Task details: Only one span of the material below is wanted. Output it exactly, from the line with "Public Member Functions (6, 107, 222, 131)" through the line with "Log in to the", without any pictures.

___ Extracted material

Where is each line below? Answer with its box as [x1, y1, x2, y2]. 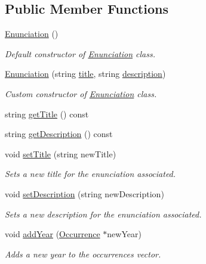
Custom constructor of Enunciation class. [5, 87, 157, 100]
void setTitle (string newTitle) [5, 147, 116, 160]
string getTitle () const [5, 107, 89, 120]
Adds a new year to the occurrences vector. [5, 247, 161, 260]
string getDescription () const [5, 128, 113, 140]
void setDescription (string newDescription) [5, 187, 164, 200]
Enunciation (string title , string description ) [5, 67, 166, 80]
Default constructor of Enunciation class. [5, 47, 155, 60]
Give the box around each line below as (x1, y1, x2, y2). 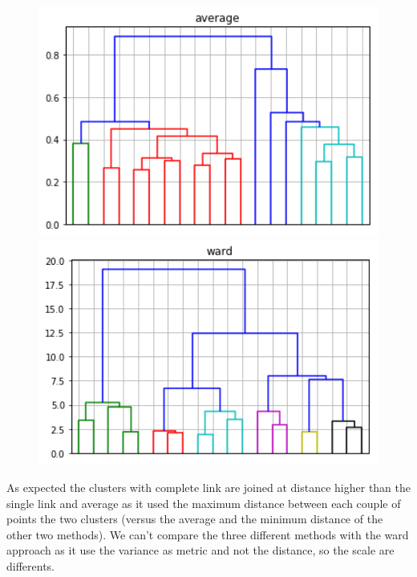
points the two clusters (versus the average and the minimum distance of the (6, 510, 383, 527)
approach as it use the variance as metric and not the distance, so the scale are (6, 542, 395, 559)
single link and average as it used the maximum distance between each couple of (6, 494, 401, 511)
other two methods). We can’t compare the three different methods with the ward (6, 526, 409, 542)
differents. (6, 558, 55, 575)
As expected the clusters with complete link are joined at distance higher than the (6, 479, 411, 496)
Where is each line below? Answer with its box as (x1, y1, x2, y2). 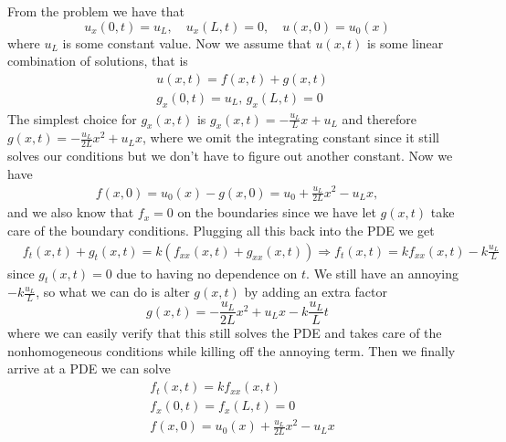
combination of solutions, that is (7, 51, 188, 70)
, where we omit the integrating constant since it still (142, 128, 439, 147)
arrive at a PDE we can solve (7, 359, 171, 378)
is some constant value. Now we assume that (62, 33, 311, 52)
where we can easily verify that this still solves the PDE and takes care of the (7, 323, 442, 342)
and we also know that (7, 203, 134, 222)
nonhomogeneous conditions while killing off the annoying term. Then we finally (7, 341, 456, 360)
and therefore (342, 109, 416, 128)
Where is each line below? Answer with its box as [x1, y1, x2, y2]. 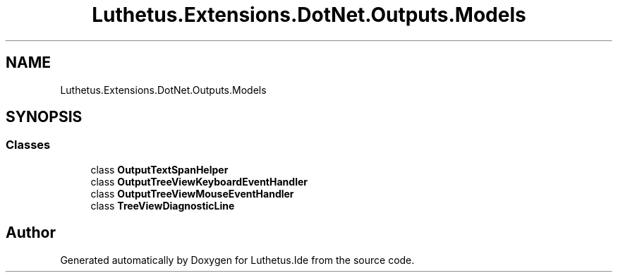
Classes [6, 138, 51, 152]
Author [6, 224, 56, 242]
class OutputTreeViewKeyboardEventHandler [90, 175, 308, 188]
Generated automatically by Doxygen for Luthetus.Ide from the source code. [60, 253, 415, 266]
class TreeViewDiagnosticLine [90, 199, 235, 212]
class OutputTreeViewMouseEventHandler [90, 187, 294, 200]
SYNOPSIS [6, 108, 83, 126]
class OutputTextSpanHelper [90, 163, 229, 176]
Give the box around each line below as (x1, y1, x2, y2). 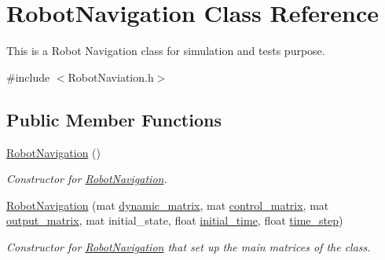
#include (6, 68, 50, 85)
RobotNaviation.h (68, 68, 154, 85)
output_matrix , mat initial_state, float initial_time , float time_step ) (6, 212, 343, 229)
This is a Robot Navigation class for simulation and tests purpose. (6, 42, 325, 59)
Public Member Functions (6, 107, 222, 131)
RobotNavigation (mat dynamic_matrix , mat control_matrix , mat (6, 196, 329, 213)
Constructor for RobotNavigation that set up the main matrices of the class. (6, 238, 371, 255)
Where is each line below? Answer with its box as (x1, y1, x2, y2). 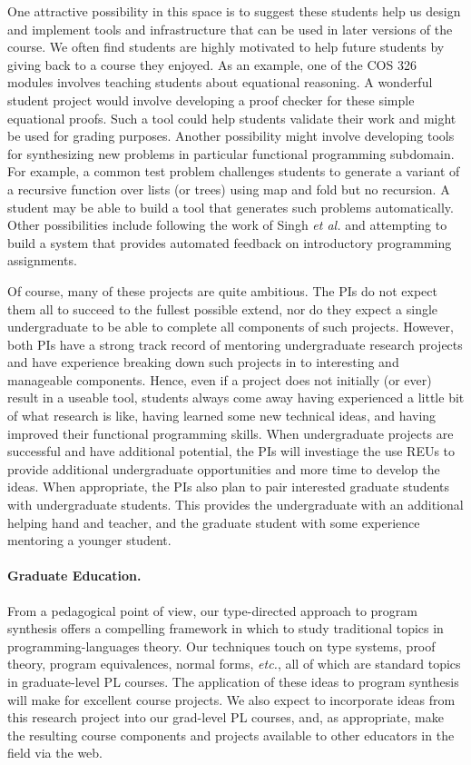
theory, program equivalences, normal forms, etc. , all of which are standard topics (7, 654, 461, 673)
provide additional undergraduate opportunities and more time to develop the (7, 459, 440, 478)
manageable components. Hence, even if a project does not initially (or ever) (7, 370, 432, 389)
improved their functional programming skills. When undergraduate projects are (7, 423, 454, 442)
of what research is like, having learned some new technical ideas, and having (7, 406, 437, 425)
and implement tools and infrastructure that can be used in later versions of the (7, 19, 453, 38)
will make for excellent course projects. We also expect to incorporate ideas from (7, 690, 456, 709)
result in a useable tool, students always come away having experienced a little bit (7, 388, 465, 407)
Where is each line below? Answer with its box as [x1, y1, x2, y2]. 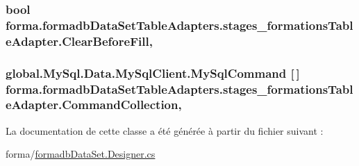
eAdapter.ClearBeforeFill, [6, 32, 153, 49]
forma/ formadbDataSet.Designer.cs [6, 147, 156, 161]
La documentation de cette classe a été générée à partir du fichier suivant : [6, 123, 324, 138]
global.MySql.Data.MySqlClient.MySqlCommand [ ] [6, 64, 300, 81]
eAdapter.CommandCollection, [6, 96, 182, 113]
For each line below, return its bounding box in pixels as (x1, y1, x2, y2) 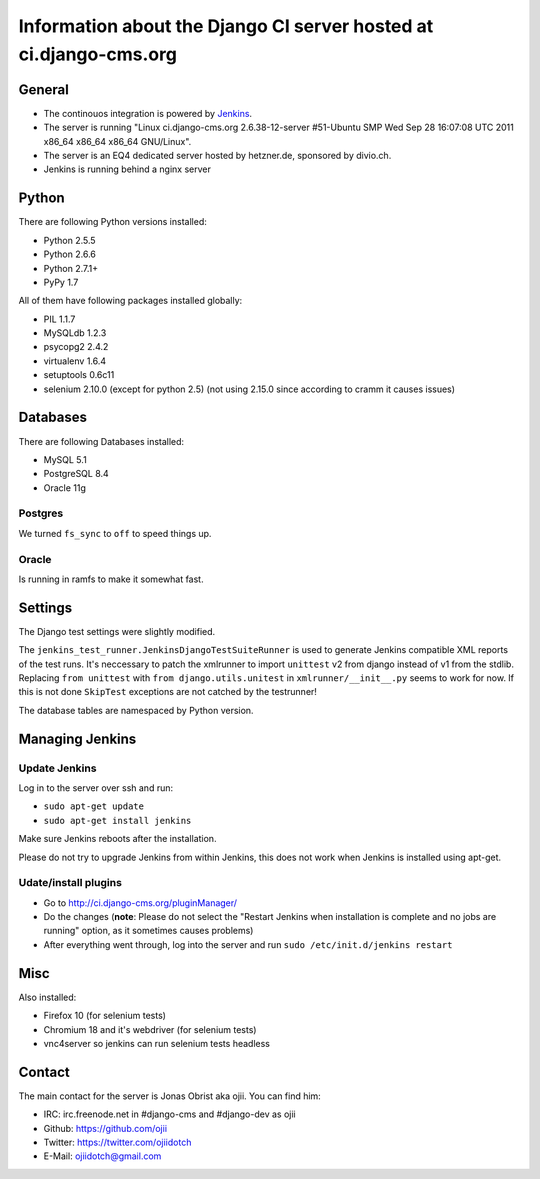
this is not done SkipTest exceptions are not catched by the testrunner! (18, 686, 317, 698)
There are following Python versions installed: (18, 216, 207, 228)
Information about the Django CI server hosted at (18, 15, 434, 37)
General (18, 81, 70, 98)
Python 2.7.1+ (43, 262, 99, 274)
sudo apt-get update (43, 801, 145, 812)
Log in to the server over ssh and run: (18, 782, 174, 794)
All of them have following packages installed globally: (18, 295, 243, 307)
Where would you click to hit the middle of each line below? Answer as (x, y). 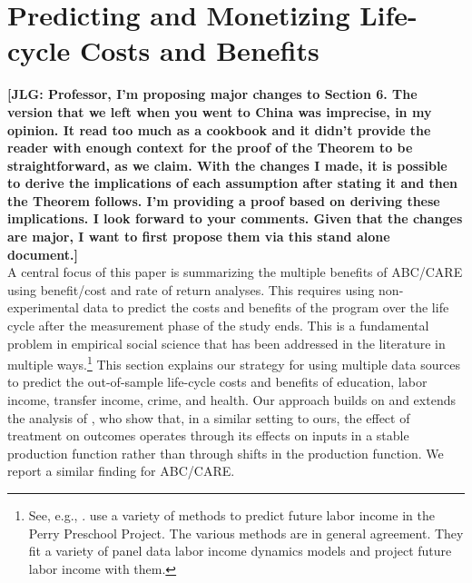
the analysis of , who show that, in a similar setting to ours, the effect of (209, 417)
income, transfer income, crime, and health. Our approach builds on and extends (231, 400)
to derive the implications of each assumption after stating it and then (233, 183)
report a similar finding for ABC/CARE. (121, 471)
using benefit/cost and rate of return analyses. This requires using (191, 289)
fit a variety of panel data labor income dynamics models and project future (240, 551)
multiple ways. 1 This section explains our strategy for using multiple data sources (234, 363)
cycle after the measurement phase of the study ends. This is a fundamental (218, 326)
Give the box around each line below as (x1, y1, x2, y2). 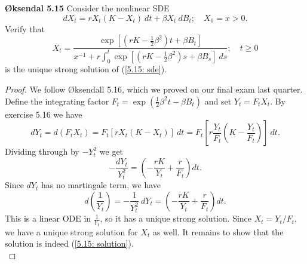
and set (204, 94, 232, 107)
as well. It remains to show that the (152, 225, 284, 238)
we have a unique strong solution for (5, 225, 138, 238)
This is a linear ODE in (5, 212, 91, 225)
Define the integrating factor (5, 94, 109, 107)
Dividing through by (5, 145, 79, 158)
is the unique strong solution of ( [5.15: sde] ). (5, 63, 167, 75)
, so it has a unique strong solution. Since (100, 212, 252, 225)
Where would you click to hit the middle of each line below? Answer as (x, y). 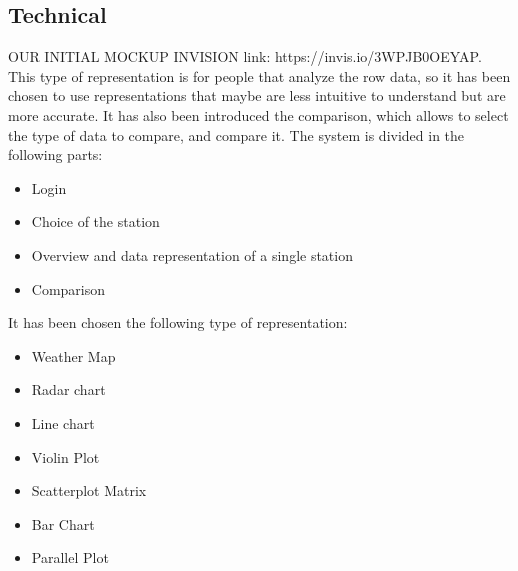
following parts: (55, 154)
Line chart (63, 422)
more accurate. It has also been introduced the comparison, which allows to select (258, 114)
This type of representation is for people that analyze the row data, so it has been (259, 75)
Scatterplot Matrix (89, 490)
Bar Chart (63, 523)
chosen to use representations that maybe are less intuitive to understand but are (257, 95)
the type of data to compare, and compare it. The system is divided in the (236, 134)
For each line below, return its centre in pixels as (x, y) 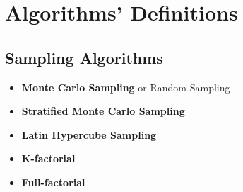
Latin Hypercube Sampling (89, 134)
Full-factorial (53, 182)
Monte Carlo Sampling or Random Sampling (126, 87)
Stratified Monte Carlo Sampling (103, 111)
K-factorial (48, 158)
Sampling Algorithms (84, 57)
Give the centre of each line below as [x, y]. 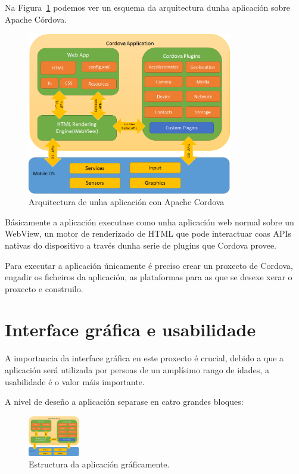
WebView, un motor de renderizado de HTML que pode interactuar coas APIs [148, 233]
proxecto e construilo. [44, 288]
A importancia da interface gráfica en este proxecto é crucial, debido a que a [144, 358]
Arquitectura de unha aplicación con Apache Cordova [127, 202]
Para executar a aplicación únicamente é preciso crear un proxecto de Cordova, [149, 265]
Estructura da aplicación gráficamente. [99, 464]
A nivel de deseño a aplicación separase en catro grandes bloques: [124, 402]
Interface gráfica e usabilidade [130, 329]
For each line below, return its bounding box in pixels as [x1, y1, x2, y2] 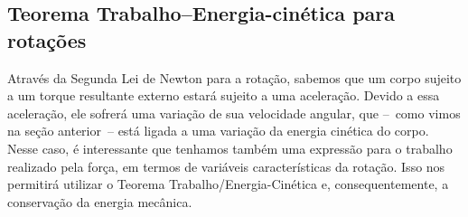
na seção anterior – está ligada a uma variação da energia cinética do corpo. [7, 121, 429, 140]
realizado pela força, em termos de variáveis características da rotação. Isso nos [7, 156, 445, 175]
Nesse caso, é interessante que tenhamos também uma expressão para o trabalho [7, 138, 453, 157]
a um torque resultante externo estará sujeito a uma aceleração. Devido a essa [7, 86, 440, 105]
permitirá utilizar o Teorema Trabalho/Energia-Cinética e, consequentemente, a [7, 175, 449, 193]
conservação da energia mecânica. [7, 192, 192, 211]
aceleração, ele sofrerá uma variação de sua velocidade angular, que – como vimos [7, 103, 461, 122]
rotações [7, 25, 87, 53]
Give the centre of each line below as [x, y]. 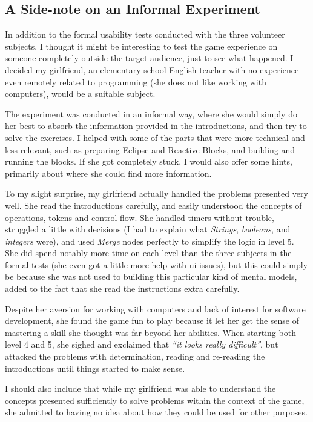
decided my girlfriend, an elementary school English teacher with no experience [152, 69]
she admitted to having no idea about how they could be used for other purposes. [156, 412]
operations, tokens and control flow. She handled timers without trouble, [140, 217]
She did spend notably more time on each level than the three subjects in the [148, 253]
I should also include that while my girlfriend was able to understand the [140, 388]
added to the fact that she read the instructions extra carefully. [122, 288]
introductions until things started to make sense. [95, 368]
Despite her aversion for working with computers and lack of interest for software [155, 308]
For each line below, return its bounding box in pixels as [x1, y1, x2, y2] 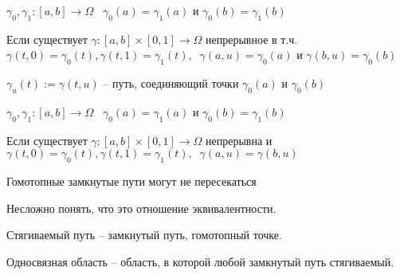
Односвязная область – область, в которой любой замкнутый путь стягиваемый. [6, 253, 394, 269]
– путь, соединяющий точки [103, 75, 239, 92]
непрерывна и [206, 132, 273, 148]
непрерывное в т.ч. [206, 30, 298, 47]
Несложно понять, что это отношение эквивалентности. [6, 199, 276, 216]
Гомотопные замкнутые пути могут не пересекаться [6, 173, 257, 190]
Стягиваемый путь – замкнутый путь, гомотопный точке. [6, 226, 282, 243]

______

Your solution:
Public Member Functions (6, 107, 222, 131)
RobotNavigation (mat dynamic_matrix , mat control_matrix , mat (6, 196, 329, 213)
Constructor for RobotNavigation that set up the main matrices of the class. (6, 238, 371, 255)
Where is each line below? Answer with its box as (x1, y1, x2, y2). 
theory, program equivalences, normal forms, etc. , all of which are standard topics (7, 654, 461, 673)
provide additional undergraduate opportunities and more time to develop the (7, 459, 440, 478)
manageable components. Hence, even if a project does not initially (or ever) (7, 370, 432, 389)
improved their functional programming skills. When undergraduate projects are (7, 423, 454, 442)
of what research is like, having learned some new technical ideas, and having (7, 406, 437, 425)
and implement tools and infrastructure that can be used in later versions of the (7, 19, 453, 38)
will make for excellent course projects. We also expect to incorporate ideas from (7, 690, 456, 709)
result in a useable tool, students always come away having experienced a little bit (7, 388, 465, 407)
Where is each line below? Answer with its box as [x1, y1, x2, y2]. 
eAdapter.ClearBeforeFill, [6, 32, 153, 49]
forma/ formadbDataSet.Designer.cs [6, 147, 156, 161]
La documentation de cette classe a été générée à partir du fichier suivant : [6, 123, 324, 138]
global.MySql.Data.MySqlClient.MySqlCommand [ ] [6, 64, 300, 81]
eAdapter.CommandCollection, [6, 96, 182, 113]
For each line below, return its bounding box in pixels as (x1, y1, x2, y2) 
this is not done SkipTest exceptions are not catched by the testrunner! (18, 686, 317, 698)
There are following Python versions installed: (18, 216, 207, 228)
Information about the Django CI server hosted at (18, 15, 434, 37)
General (18, 81, 70, 98)
Python 2.7.1+ (43, 262, 99, 274)
sudo apt-get update (43, 801, 145, 812)
Log in to the server over ssh and run: (18, 782, 174, 794)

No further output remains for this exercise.